TO DO:
Write out the data word for word, taking care that no picture is carried over.

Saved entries
::::::::::
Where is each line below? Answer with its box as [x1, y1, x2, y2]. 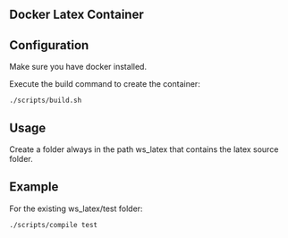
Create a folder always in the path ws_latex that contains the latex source [9, 144, 279, 155]
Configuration [9, 38, 89, 53]
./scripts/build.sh [9, 96, 82, 106]
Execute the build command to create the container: [9, 79, 201, 89]
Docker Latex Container [9, 7, 145, 22]
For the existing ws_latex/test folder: [9, 203, 143, 214]
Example [9, 179, 59, 195]
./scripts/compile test [9, 220, 98, 229]
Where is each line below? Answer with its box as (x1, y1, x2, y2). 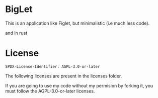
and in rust (5, 30, 28, 36)
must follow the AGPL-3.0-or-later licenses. (5, 88, 95, 94)
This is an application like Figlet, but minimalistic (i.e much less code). (5, 20, 150, 26)
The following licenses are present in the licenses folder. (5, 73, 122, 79)
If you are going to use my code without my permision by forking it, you (5, 82, 153, 88)
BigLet (5, 4, 33, 15)
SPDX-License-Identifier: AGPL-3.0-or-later (5, 64, 100, 69)
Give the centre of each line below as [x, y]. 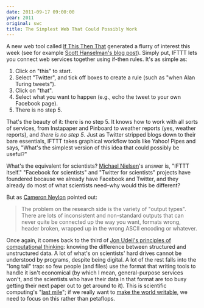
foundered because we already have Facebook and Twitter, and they [92, 179]
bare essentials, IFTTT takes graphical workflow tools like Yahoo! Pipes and [101, 141]
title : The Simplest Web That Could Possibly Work [72, 29]
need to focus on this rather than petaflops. [61, 299]
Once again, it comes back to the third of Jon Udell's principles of [89, 240]
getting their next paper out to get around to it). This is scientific [86, 286]
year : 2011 [20, 18]
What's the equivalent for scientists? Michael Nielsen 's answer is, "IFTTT [98, 166]
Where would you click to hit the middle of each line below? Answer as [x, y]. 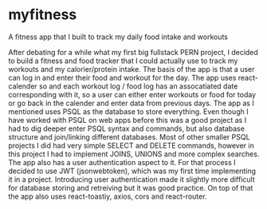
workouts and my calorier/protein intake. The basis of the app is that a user [132, 69]
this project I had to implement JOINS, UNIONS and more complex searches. [134, 154]
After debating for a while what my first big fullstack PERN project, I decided [133, 52]
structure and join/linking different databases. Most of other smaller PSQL [129, 136]
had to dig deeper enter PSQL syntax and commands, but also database [127, 128]
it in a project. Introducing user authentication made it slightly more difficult [132, 179]
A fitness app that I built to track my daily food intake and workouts [118, 37]
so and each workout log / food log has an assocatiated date [138, 86]
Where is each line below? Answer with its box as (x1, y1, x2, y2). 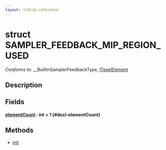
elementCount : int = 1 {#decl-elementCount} (5, 112, 101, 118)
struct (5, 28, 31, 40)
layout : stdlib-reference (5, 7, 59, 12)
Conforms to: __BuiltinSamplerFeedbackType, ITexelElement (5, 66, 128, 72)
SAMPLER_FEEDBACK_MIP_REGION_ (5, 39, 161, 50)
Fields (5, 98, 25, 106)
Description (5, 81, 42, 89)
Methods (5, 126, 34, 135)
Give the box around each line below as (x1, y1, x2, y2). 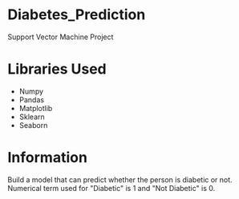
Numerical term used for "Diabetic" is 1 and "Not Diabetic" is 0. (7, 183, 216, 193)
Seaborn (18, 120, 48, 129)
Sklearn (18, 112, 45, 121)
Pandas (18, 94, 45, 105)
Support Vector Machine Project (7, 32, 114, 42)
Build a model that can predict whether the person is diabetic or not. (7, 174, 233, 185)
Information (7, 149, 87, 167)
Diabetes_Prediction (7, 6, 146, 24)
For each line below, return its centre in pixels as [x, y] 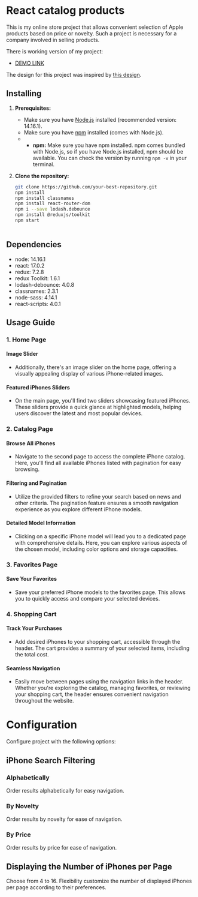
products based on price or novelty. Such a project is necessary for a [92, 33]
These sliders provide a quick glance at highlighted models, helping [98, 407]
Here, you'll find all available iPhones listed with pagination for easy [98, 463]
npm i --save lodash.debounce [53, 209]
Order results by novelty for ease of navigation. [64, 819]
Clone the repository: [42, 176]
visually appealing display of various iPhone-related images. [89, 374]
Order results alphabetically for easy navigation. [65, 790]
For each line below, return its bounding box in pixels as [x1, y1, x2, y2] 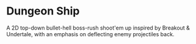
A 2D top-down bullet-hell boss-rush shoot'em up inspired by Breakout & [6, 24, 191, 31]
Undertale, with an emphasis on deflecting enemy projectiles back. [6, 30, 175, 37]
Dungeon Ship [6, 4, 80, 18]
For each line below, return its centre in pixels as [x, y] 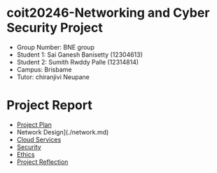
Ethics [26, 154]
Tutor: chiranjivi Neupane [53, 77]
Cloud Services [39, 139]
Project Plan [34, 125]
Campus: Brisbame [44, 69]
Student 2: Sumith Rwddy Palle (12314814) [78, 62]
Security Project [55, 28]
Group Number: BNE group [56, 47]
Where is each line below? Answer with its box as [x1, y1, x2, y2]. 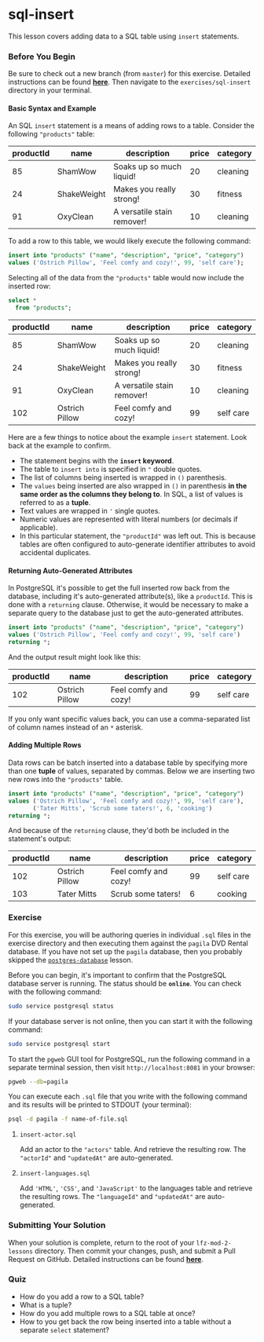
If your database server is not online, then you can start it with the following [8, 1016, 253, 1026]
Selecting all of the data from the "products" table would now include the [8, 273, 244, 283]
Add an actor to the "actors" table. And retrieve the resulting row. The [19, 1145, 246, 1154]
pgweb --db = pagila [8, 1077, 68, 1085]
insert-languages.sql [19, 1170, 90, 1178]
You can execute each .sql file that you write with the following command [8, 1092, 247, 1101]
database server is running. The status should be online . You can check [8, 978, 242, 988]
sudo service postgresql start [8, 1040, 111, 1048]
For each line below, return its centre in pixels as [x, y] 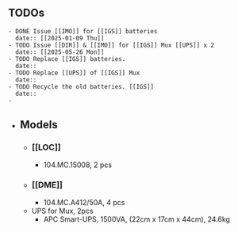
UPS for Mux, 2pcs [62, 211]
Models [38, 125]
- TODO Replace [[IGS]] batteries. [67, 59]
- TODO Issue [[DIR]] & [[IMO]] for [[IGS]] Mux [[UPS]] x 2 [111, 45]
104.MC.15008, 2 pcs [78, 165]
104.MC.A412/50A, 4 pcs [84, 202]
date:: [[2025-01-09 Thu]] [60, 38]
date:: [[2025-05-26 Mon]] [60, 52]
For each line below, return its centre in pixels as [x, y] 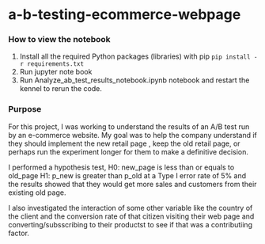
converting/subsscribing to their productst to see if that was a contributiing [131, 224]
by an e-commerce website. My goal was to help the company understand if [132, 135]
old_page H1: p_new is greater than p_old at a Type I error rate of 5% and [127, 175]
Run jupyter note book [56, 72]
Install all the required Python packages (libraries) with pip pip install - [138, 56]
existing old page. [37, 193]
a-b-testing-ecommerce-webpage [125, 15]
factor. [19, 233]
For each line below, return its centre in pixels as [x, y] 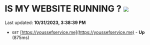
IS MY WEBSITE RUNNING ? [63, 9]
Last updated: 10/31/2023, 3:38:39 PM [45, 22]
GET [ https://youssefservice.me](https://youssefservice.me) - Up [78, 32]
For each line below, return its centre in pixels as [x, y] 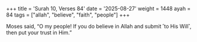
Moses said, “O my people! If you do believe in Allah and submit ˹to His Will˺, [99, 26]
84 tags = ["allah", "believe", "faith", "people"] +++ [68, 15]
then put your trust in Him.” [39, 33]
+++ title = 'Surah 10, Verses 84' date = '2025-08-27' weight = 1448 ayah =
::::::::::
WRITTEN SOLUTION:
Where is each line below? Answer with its box as [x1, y1, x2, y2]. 
Create a folder always in the path ws_latex that contains the latex source [9, 144, 279, 155]
Configuration [9, 38, 89, 53]
./scripts/build.sh [9, 96, 82, 106]
Execute the build command to create the container: [9, 79, 201, 89]
Docker Latex Container [9, 7, 145, 22]
For the existing ws_latex/test folder: [9, 203, 143, 214]
Example [9, 179, 59, 195]
./scripts/compile test [9, 220, 98, 229]
Where is each line below? Answer with its box as (x1, y1, x2, y2). 
and in rust (5, 30, 28, 36)
must follow the AGPL-3.0-or-later licenses. (5, 88, 95, 94)
This is an application like Figlet, but minimalistic (i.e much less code). (5, 20, 150, 26)
The following licenses are present in the licenses folder. (5, 73, 122, 79)
If you are going to use my code without my permision by forking it, you (5, 82, 153, 88)
BigLet (5, 4, 33, 15)
SPDX-License-Identifier: AGPL-3.0-or-later (5, 64, 100, 69)
Give the centre of each line below as [x, y]. 
foundered because we already have Facebook and Twitter, and they [92, 179]
bare essentials, IFTTT takes graphical workflow tools like Yahoo! Pipes and [101, 141]
title : The Simplest Web That Could Possibly Work [72, 29]
need to focus on this rather than petaflops. [61, 299]
Once again, it comes back to the third of Jon Udell's principles of [89, 240]
getting their next paper out to get around to it). This is scientific [86, 286]
year : 2011 [20, 18]
What's the equivalent for scientists? Michael Nielsen 's answer is, "IFTTT [98, 166]
Where would you click to hit the middle of each line below? Answer as [x, y]. 
workouts and my calorier/protein intake. The basis of the app is that a user [132, 69]
this project I had to implement JOINS, UNIONS and more complex searches. [134, 154]
After debating for a while what my first big fullstack PERN project, I decided [133, 52]
structure and join/linking different databases. Most of other smaller PSQL [129, 136]
had to dig deeper enter PSQL syntax and commands, but also database [127, 128]
it in a project. Introducing user authentication made it slightly more difficult [132, 179]
A fitness app that I built to track my daily food intake and workouts [118, 37]
so and each workout log / food log has an assocatiated date [138, 86]
Where is each line below? Answer with its box as (x1, y1, x2, y2). 
elementCount : int = 1 {#decl-elementCount} (5, 112, 101, 118)
struct (5, 28, 31, 40)
layout : stdlib-reference (5, 7, 59, 12)
Conforms to: __BuiltinSamplerFeedbackType, ITexelElement (5, 66, 128, 72)
SAMPLER_FEEDBACK_MIP_REGION_ (5, 39, 161, 50)
Fields (5, 98, 25, 106)
Description (5, 81, 42, 89)
Methods (5, 126, 34, 135)
Give the box around each line below as (x1, y1, x2, y2). 
Numerical term used for "Diabetic" is 1 and "Not Diabetic" is 0. (7, 183, 216, 193)
Seaborn (18, 120, 48, 129)
Sklearn (18, 112, 45, 121)
Pandas (18, 94, 45, 105)
Support Vector Machine Project (7, 32, 114, 42)
Build a model that can predict whether the person is diabetic or not. (7, 174, 233, 185)
Information (7, 149, 87, 167)
Diabetes_Prediction (7, 6, 146, 24)
For each line below, return its centre in pixels as [x, y] 
products based on price or novelty. Such a project is necessary for a [92, 33]
These sliders provide a quick glance at highlighted models, helping [98, 407]
Here, you'll find all available iPhones listed with pagination for easy [98, 463]
npm i --save lodash.debounce [53, 209]
Order results by novelty for ease of navigation. [64, 819]
Clone the repository: [42, 176]
visually appealing display of various iPhone-related images. [89, 374]
Order results alphabetically for easy navigation. [65, 790]
For each line below, return its bounding box in pixels as [x1, y1, x2, y2] 
A 2D top-down bullet-hell boss-rush shoot'em up inspired by Breakout & [6, 24, 191, 31]
Undertale, with an emphasis on deflecting enemy projectiles back. [6, 30, 175, 37]
Dungeon Ship [6, 4, 80, 18]
For each line below, return its centre in pixels as [x, y] 
Ethics [26, 154]
Tutor: chiranjivi Neupane [53, 77]
Cloud Services [39, 139]
Project Plan [34, 125]
Campus: Brisbame [44, 69]
Student 2: Sumith Rwddy Palle (12314814) [78, 62]
Security Project [55, 28]
Group Number: BNE group [56, 47]
Where is each line below? Answer with its box as [x1, y1, x2, y2]. 
If your database server is not online, then you can start it with the following [8, 1016, 253, 1026]
Selecting all of the data from the "products" table would now include the [8, 273, 244, 283]
Add an actor to the "actors" table. And retrieve the resulting row. The [19, 1145, 246, 1154]
pgweb --db = pagila [8, 1077, 68, 1085]
insert-languages.sql [19, 1170, 90, 1178]
You can execute each .sql file that you write with the following command [8, 1092, 247, 1101]
database server is running. The status should be online . You can check [8, 978, 242, 988]
sudo service postgresql start [8, 1040, 111, 1048]
For each line below, return its centre in pixels as [x, y] 
UPS for Mux, 2pcs [62, 211]
Models [38, 125]
- TODO Replace [[IGS]] batteries. [67, 59]
- TODO Issue [[DIR]] & [[IMO]] for [[IGS]] Mux [[UPS]] x 2 [111, 45]
104.MC.15008, 2 pcs [78, 165]
104.MC.A412/50A, 4 pcs [84, 202]
date:: [[2025-01-09 Thu]] [60, 38]
date:: [[2025-05-26 Mon]] [60, 52]
For each line below, return its centre in pixels as [x, y] 
converting/subsscribing to their productst to see if that was a contributiing [131, 224]
by an e-commerce website. My goal was to help the company understand if [132, 135]
old_page H1: p_new is greater than p_old at a Type I error rate of 5% and [127, 175]
Run jupyter note book [56, 72]
Install all the required Python packages (libraries) with pip pip install - [138, 56]
existing old page. [37, 193]
a-b-testing-ecommerce-webpage [125, 15]
factor. [19, 233]
For each line below, return its centre in pixels as [x, y] 
IS MY WEBSITE RUNNING ? [63, 9]
Last updated: 10/31/2023, 3:38:39 PM [45, 22]
GET [ https://youssefservice.me](https://youssefservice.me) - Up [78, 32]
For each line below, return its centre in pixels as [x, y] 
Moses said, “O my people! If you do believe in Allah and submit ˹to His Will˺, [99, 26]
84 tags = ["allah", "believe", "faith", "people"] +++ [68, 15]
then put your trust in Him.” [39, 33]
+++ title = 'Surah 10, Verses 84' date = '2025-08-27' weight = 1448 ayah =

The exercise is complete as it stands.